= Kancharla =

Kancharla (Telugu: కంచర్ల) or Kancherla is a Telugu surname. Notable people with the surname include:

- Kancharla Gopanna (c. 1620 – 1688), Indian saint-poet popularly known as Bhadrachala Ramadasu
- Kancharla Srikanth (born 1972), Indian politician
- Kancherla Keshava Rao (born 1939), Indian politician popularly known as KK

== Kancharla ==
Kancharla (Telugu: కంచర్ల), also spelt Kancherla, is a Telugu surname primarily associated with the states of Andhra Pradesh and Telangana, with smaller populations found in Maharashtra and among the Telugu diaspora. The surname is geographical in origin and is believed to be derived from a place or region named Kancharla/Cherla in the Telugu-speaking region. Historical surname references associate the name with settlements near the Godavari region, although the precise ancestral origin is not conclusively established.

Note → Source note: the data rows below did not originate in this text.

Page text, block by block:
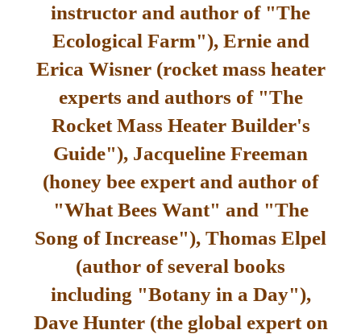
instructor and author of "The
Ecological Farm"), Ernie and
Erica Wisner (rocket mass heater
experts and authors of "The
Rocket Mass Heater Builder's
Guide"), Jacqueline Freeman
(honey bee expert and author of
"What Bees Want" and "The
Song of Increase"), Thomas Elpel
(author of several books
including "Botany in a Day"),
Dave Hunter (the global expert on
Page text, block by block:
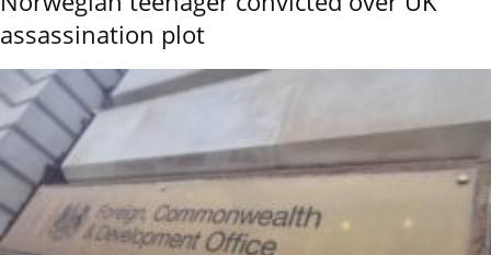
assassination plot
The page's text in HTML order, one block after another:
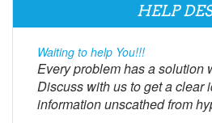
HELP
Waiting to help You!!!
Every problem has a solution
Discuss with us to get a clear
information unscathed from
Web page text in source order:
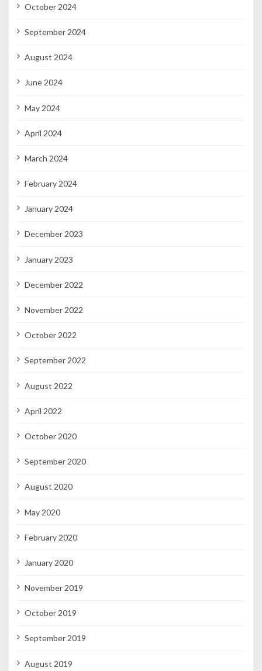
October 2024
September 2024
August 2024
June 2024
May 2024
April 2024
March 2024
February 2024
January 2024
December 2023
January 2023
December 2022
November 2022
October 2022
September 2022
August 2022
April 2022
October 2020
September 2020
August 2020
May 2020
February 2020
January 2020
November 2019
October 2019
September 2019
August 2019
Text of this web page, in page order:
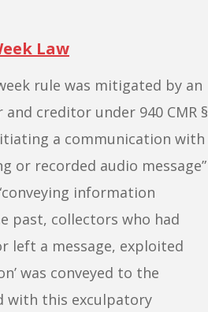
Law
rule was mitigated by an
creditor under 940 CMR §
a communication with
or recorded audio message”
information
past, collectors who had
left a message, exploited
was conveyed to the
with this exculpatory
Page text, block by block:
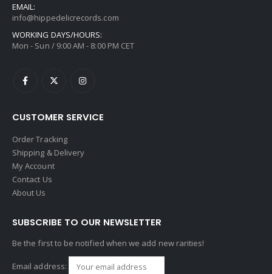
EMAIL:
info@hippedelicrecords.com
WORKING DAYS/HOURS:
Mon - Sun / 9:00 AM - 8:00 PM CET
CUSTOMER SERVICE
Order Tracking
Shipping & Delivery
My Account
Contact Us
About Us
SUBSCRIBE TO OUR NEWSLETTER
Be the first to be notified when we add new rarities!
Email address:
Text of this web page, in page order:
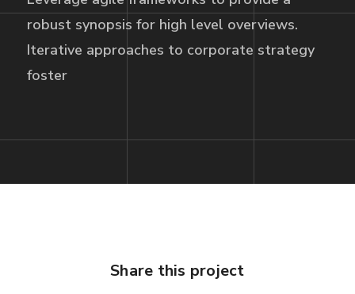
robust synopsis for high level overviews.
Iterative approaches to corporate strategy
foster
Share this project
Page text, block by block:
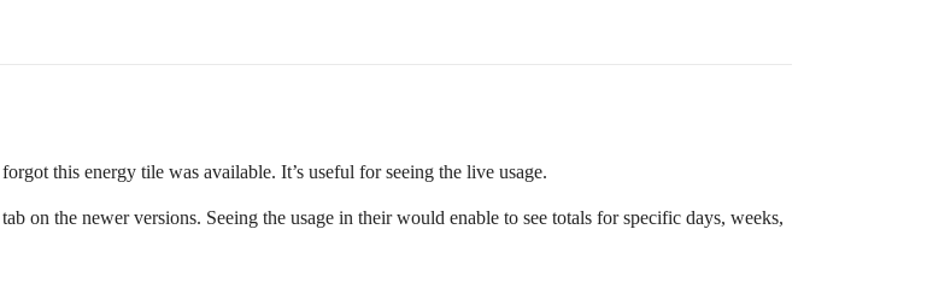
this energy tile was available. It’s useful for seeing the live usage.
on the newer versions. Seeing the usage in their would enable to see totals for specific days, weeks,

The surname is found among several Telugu-speaking communities, including Kamma, Reddy, and other agricultural and landowning groups. Over the centuries, migration for agriculture, trade, education, government service, and business contributed to the spread of Kancharla families across Andhra Pradesh, Telangana, Maharashtra, and other parts of India.

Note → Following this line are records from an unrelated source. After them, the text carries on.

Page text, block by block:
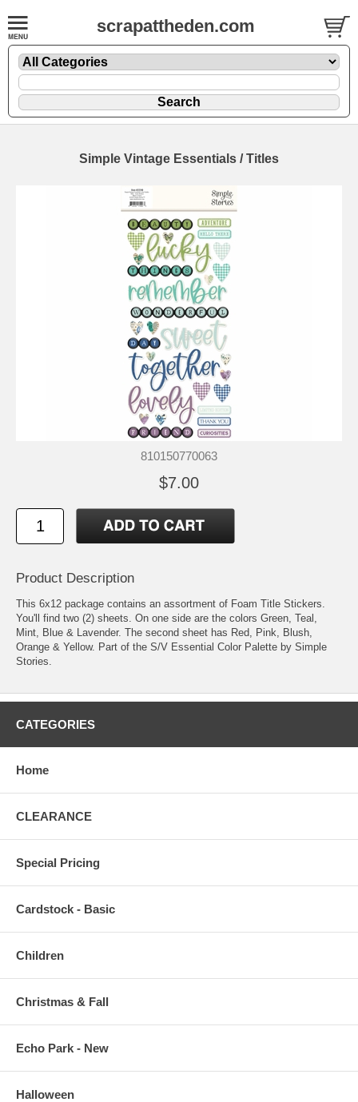
scrapattheden.com
Simple Vintage Essentials / Titles
810150770063
$7.00
Product Description
This 6x12 package contains an assortment of Foam Title Stickers.
You'll find two (2) sheets. On one side are the colors Green, Teal,
Mint, Blue & Lavender. The second sheet has Red, Pink, Blush,
Orange & Yellow. Part of the S/V Essential Color Palette by Simple
Stories.
CATEGORIES
Home
CLEARANCE
Special Pricing
Cardstock - Basic
Children
Christmas & Fall
Echo Park - New
Halloween
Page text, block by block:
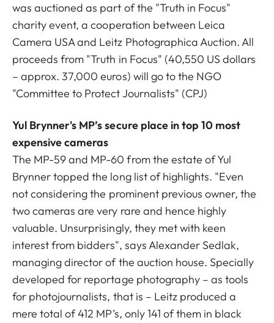
was auctioned as part of the "Truth in Focus"
charity event, a cooperation between Leica
Camera USA and Leitz Photographica Auction. All
proceeds from "Truth in Focus" (40,550 US dollars
– approx. 37,000 euros) will go to the NGO
"Committee to Protect Journalists" (CPJ)
Yul Brynner's MP’s secure place in top 10 most
expensive cameras
The MP-59 and MP-60 from the estate of Yul
Brynner topped the long list of highlights. "Even
not considering the prominent previous owner, the
two cameras are very rare and hence highly
valuable. Unsurprisingly, they met with keen
interest from bidders", says Alexander Sedlak,
managing director of the auction house. Specially
developed for reportage photography – as tools
for photojournalists, that is – Leitz produced a
mere total of 412 MP’s, only 141 of them in black
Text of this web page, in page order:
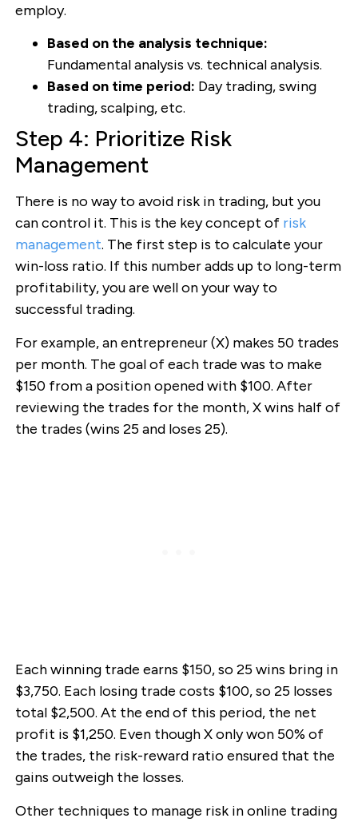
employ.
Based on the analysis technique:
Fundamental analysis vs. technical analysis.
Based on time period: Day trading, swing
trading, scalping, etc.
Step 4: Prioritize Risk
Management
There is no way to avoid risk in trading, but you
can control it. This is the key concept of risk
management. The first step is to calculate your
win-loss ratio. If this number adds up to long-term
profitability, you are well on your way to
successful trading.
For example, an entrepreneur (X) makes 50 trades
per month. The goal of each trade was to make
$150 from a position opened with $100. After
reviewing the trades for the month, X wins half of
the trades (wins 25 and loses 25).
Each winning trade earns $150, so 25 wins bring in
$3,750. Each losing trade costs $100, so 25 losses
total $2,500. At the end of this period, the net
profit is $1,250. Even though X only won 50% of
the trades, the risk-reward ratio ensured that the
gains outweigh the losses.
Other techniques to manage risk in online trading
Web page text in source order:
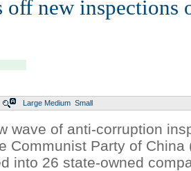
new inspections
Large Medium Small
wave of anti-corruption
Communist Party of China
into 26 state-owned
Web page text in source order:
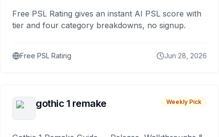
Free PSL Rating gives an instant AI PSL score with
tier and four category breakdowns, no signup.
Free PSL Rating Jun 28, 2026
gothic 1 remake Weekly Pick
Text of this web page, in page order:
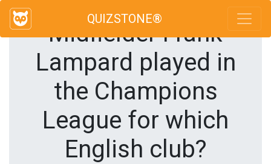
QUIZSTONE®
Midfielder Frank
Lampard played in
the Champions
League for which
English club?
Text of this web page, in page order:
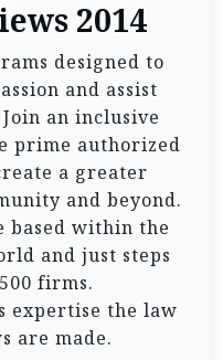
2014
designed to
and assist
an inclusive
prime authorized
a greater
and beyond.
based within the
and just steps
firms.
expertise the law
are made.

Kancharla is also borne by several notable individuals, including Kancharla Gopanna (Bhadrachala Ramadasu), the 17th-century saint-poet and devotee of Lord Rama, and Kancharla Srikanth, an Indian politician. The surname remains closely associated with Telugu cultural heritage and is predominantly found in the Krishna, Guntur, East Godavari, Prakasam, and surrounding districts of Andhra Pradesh and Telangana.